19:25:11 Bike itll take me a bit to figure out since it involves anonymous generic functions and stuff

19:25:57 Bike also i have no idea how to arrange it for, like, C++ classes

19:26:02 drmeister FYI startup is a bit slower now because there are some compilations happening even when it only compiles the 1024th time a gf is called.

19:26:12 selwyn ok

19:26:37 drmeister Also - once you start compiling things there are big slowdowns as all the compilation chickens come home to roast.

19:27:01 drmeister ACTION likes to torture his metaphors

19:31:09 Bike like, i can put the thing to set up the predicate in initialize-instance for class, but that doesn't work for anything built in

19:31:17 Bike since they're initialized in weird ways and all

19:31:50 Bike and if i put in a check for the predicate at runtime that's slower

19:32:05 drmeister It's ok - I'm just hacking here - I added an enclose-instruction-p and enter-instruction-p predicate.

19:32:43 Bike don't push it to the repo or anything, that caused me a lot of rebasing problems before

19:32:53 drmeister I'm not pushing nuthin'

19:33:39 drmeister I don't touch sicl - that's beach's and your domain - this is an experiment that I would be perfectly happy to see fail.

19:33:55 Bike i mean, you did it before with my sicl fork

19:34:08 selwyn speaking of chickens: at ELS i found out there is an attempt at chicken scheme <-> c++ integration

19:34:27 selwyn http://wiki.call-cc.org/eggref/5/bind

19:34:34 drmeister Ah - that - right.

20:04:43 drmeister First glance at a flame graph that uses C++ versions of map-instructions-XXX

20:05:06 drmeister This is inline.lisp being compiled when Cleavir first kicks in.

20:05:17 drmeister https://usercontent.irccloud-cdn.com/file/9cJiMQYr/out-27101.svg

20:06:31 drmeister It's not directly comparable to the other flame graphs I've posted because this is single threaded.

20:09:31 selwyn what are the most useful things we can deduce from these flame graphs?

20:22:49 drmeister The width of a bar is how much time is being spent in that function.

20:23:19 drmeister It's describe nicely here: https://github.com/brendangregg/FlameGraph

20:23:48 drmeister But this last one is less useful than the next ones I'll generate.

21:01:27 drmeister Well, I'll be hornswoggled - the C++ version doesn't appear to offer any benefits whatsoever.

21:01:58 drmeister I'm not sure - because I have to time an entire build - but the flame graphs look exactly the same!

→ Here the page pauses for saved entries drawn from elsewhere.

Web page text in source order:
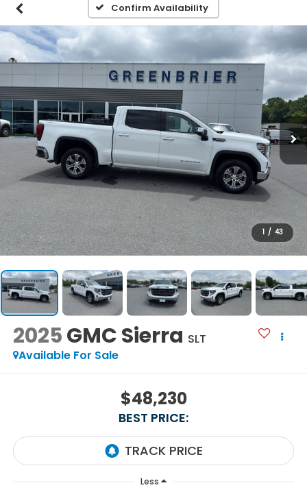
Confirm Availability
1 / 43
2025GMC Sierra SLT
Available For Sale
$48,230
BEST PRICE:
Less
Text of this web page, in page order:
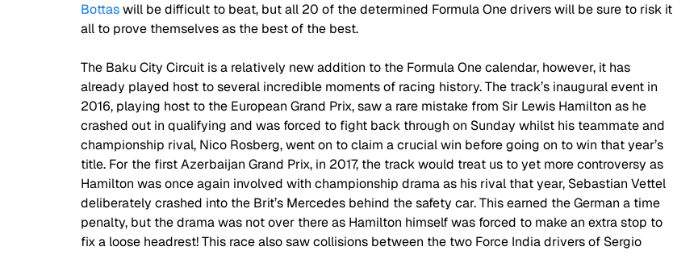
Bottas will be difficult to beat, but all 20 of the determined Formula One drivers will be sure to risk it
all to prove themselves as the best of the best.
The Baku City Circuit is a relatively new addition to the Formula One calendar, however, it has
already played host to several incredible moments of racing history. The track’s inaugural event in
2016, playing host to the European Grand Prix, saw a rare mistake from Sir Lewis Hamilton as he
crashed out in qualifying and was forced to fight back through on Sunday whilst his teammate and
championship rival, Nico Rosberg, went on to claim a crucial win before going on to win that year’s
title. For the first Azerbaijan Grand Prix, in 2017, the track would treat us to yet more controversy as
Hamilton was once again involved with championship drama as his rival that year, Sebastian Vettel
deliberately crashed into the Brit’s Mercedes behind the safety car. This earned the German a time
penalty, but the drama was not over there as Hamilton himself was forced to make an extra stop to
fix a loose headrest! This race also saw collisions between the two Force India drivers of Sergio

21:02:19 Bike shoudln't they at least not have the gethash and stuff

21:02:19 drmeister Except for the changes I made - hang on - incoming flame graphs.

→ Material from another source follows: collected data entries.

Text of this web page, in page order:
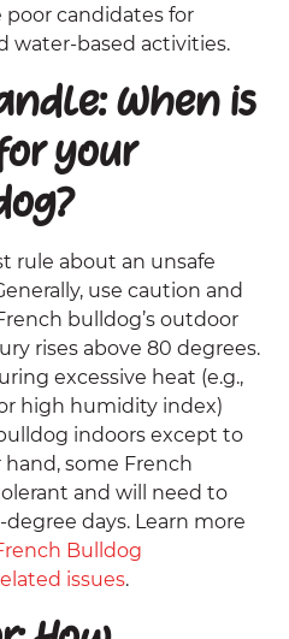
poor candidates for
water-based activities.
When is
your
rule about an unsafe
use caution and
bulldog’s outdoor
rises above 80 degrees.
excessive heat (e.g.,
high humidity index)
indoors except to
some French
and will need to
days. Learn more
Bulldog
issues.
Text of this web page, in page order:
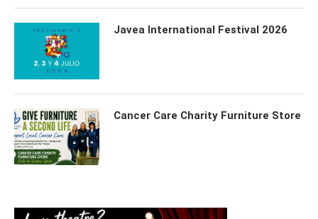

21:02:40 drmeister Yeah - they are different in the respects where I changed them - that's different.

21:02:50 drmeister Here is the graph I posted this morning...

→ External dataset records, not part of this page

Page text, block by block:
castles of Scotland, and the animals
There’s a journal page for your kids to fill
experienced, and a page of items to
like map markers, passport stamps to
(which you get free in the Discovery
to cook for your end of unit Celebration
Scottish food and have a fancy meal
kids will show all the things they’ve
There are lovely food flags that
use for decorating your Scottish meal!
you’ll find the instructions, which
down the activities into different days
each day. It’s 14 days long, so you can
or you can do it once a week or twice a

21:03:01 drmeister https://usercontent.irccloud-cdn.com/file/HBw5d4Hi/out-14601.svg

21:03:27 drmeister Here is the C++ified version.

21:03:34 drmeister https://usercontent.irccloud-cdn.com/file/70NhaVWe/out-29363.svg

21:04:18 drmeister In the Common Lisp version DO-INLINING is 63.05% of the time.

21:04:55 drmeister In the C++ified version it's 64.16% of the time.

21:05:11 drmeister The difference is noise. I'm stunned.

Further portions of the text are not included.